C Programming - Floating Point Issues - Discussion

Discussion :: Floating Point Issues - General Questions (Q.No.3)

3. 

If the binary eauivalent of 5.375 in normalised form is 0100 0000 1010 1100 0000 0000 0000 0000, what will be the output of the program (on intel machine)?

#include<stdio.h>
#include<math.h>
int main()
{
    float a=5.375;
    char *p;
    int i;
    p = (char*)&a;
    for(i=0; i<=3; i++)
        printf("%02x\n", (unsigned char)p[i]);
    return 0;
}

[A]. 40 AC 00 00
[B]. 04 CA 00 00
[C]. 00 00 AC 40
[D]. 00 00 CA 04

Answer: Option C

Explanation:

No answer description available for this question.

Siva said: (Jul 13, 2010)  
Can you please give the explanation in detail?

Padhu said: (Jul 22, 2010)  
Its because the machine in which that program executed remains a little endian machine. See this for explanation:

http://www.indiabix.com/c-programming/floating-point-issues/discussion-146

Preethi said: (Aug 21, 2010)  
Binary equivalent of 5.375 in normalised form is

0100 -> 4
0000 -> 0

1010 -> A
1100 -> C

0000 -> 0
0000 -> 0

0000 -> 0
0000 -> 0

Since the PC's (intel processors) use " LITTLE ENDIAN" byte order, the higher order byte of number is stored in lowest address. The result is written from bottom to top.

Mini said: (Sep 7, 2010)  
I think preethi is correct.

Pradeep said: (Sep 21, 2010)  
Yeah she is correct but in the end only.

Take one more example:

Say we have to store 0102 0304H in memory (where H : for hexadecimal code).

Say initial memory address is 100H. Then

Memory Address | Big endian | Little Endian
100 : | 01 | 04
101 : | 02 | 03
102 : | 03 | 02
103 : | 04 | 01


and in BIG Endian MSB(most significant bit) is stored at lowest address location (as in my example 01 is the MSB) while Little Endian format follows the exactly opposite trend.

So now as the PC's (intel processors) use " LITTLE ENDIAN" byte order, The result is written from bottom to top.

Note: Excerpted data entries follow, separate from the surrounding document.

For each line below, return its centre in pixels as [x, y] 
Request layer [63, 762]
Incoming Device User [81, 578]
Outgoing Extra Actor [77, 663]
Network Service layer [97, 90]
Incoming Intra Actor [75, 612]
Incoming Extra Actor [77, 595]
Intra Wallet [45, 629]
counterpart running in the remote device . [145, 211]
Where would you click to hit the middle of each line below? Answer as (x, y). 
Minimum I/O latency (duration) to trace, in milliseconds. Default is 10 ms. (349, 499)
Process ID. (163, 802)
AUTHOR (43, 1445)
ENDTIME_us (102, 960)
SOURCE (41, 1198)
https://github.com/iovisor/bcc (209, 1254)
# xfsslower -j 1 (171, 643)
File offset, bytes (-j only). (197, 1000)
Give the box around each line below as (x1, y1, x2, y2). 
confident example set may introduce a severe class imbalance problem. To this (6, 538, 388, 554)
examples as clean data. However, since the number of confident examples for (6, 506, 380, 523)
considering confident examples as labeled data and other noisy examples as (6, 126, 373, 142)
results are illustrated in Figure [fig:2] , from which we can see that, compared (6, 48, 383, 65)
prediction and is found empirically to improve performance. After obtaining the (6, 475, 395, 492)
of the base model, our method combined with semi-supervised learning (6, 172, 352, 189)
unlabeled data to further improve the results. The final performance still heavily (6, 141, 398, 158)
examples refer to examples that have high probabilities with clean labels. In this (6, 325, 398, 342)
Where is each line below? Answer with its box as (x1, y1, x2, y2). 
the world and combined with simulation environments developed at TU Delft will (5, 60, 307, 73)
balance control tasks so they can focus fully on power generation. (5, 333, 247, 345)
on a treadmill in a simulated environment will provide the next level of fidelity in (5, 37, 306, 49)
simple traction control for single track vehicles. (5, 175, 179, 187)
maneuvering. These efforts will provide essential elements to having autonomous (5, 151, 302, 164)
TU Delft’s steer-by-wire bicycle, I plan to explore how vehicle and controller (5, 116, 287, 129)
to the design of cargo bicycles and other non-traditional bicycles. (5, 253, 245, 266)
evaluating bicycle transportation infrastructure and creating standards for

Vikesh said: (Sep 23, 2010)  
There is different number system is binary and hexadecimal. Our Turbo C is machine dependent. So we get this type of result. In real Digital logic we get different result. Because we get resut in binary.

Anuj said: (Oct 8, 2010)  
Preethi's answer is absolutly correct.

Ankit Chandra said: (Oct 18, 2010)  
Thank you preeti. I really needed that ansswer badly.

Subrata said: (Oct 19, 2010)  
Thank you preeti.

Aishwarya said: (Oct 22, 2010)  
I agree with preeti answer.

Vishnu Kant said: (Nov 1, 2010)  
Thanks preethi. Thanks pradeep. :-).

Nikhil said: (Nov 1, 2010)  
Thanks preethi.

Nikhil Kadam said: (Nov 1, 2010)  
Why we tha answer is not 00 00 CA 04?

Reka said: (Nov 8, 2010)  
How to normalise a number?

Sathish said: (Nov 10, 2010)  
Hi, i have a doubt
in the statement

p=(char *)&a;
why we are used (char *) here

Vignesh said: (Nov 25, 2010)  
Hi, can anyone tell me in what way the given program helps us to find the answer for the given question.

Megha Tavrech said: (Nov 26, 2010)  
I didn't understand this.

How it get executed.

P= (char *) &a;.

Thientran said: (Nov 29, 2010)  
@Reka: Standard for Floating-Point Arithmetic is Ieee754

Anand Upadhyay said: (Nov 30, 2010)  
Thanks preeti.

Siri said: (Dec 1, 2010)  
How to normalize a no can any one help me.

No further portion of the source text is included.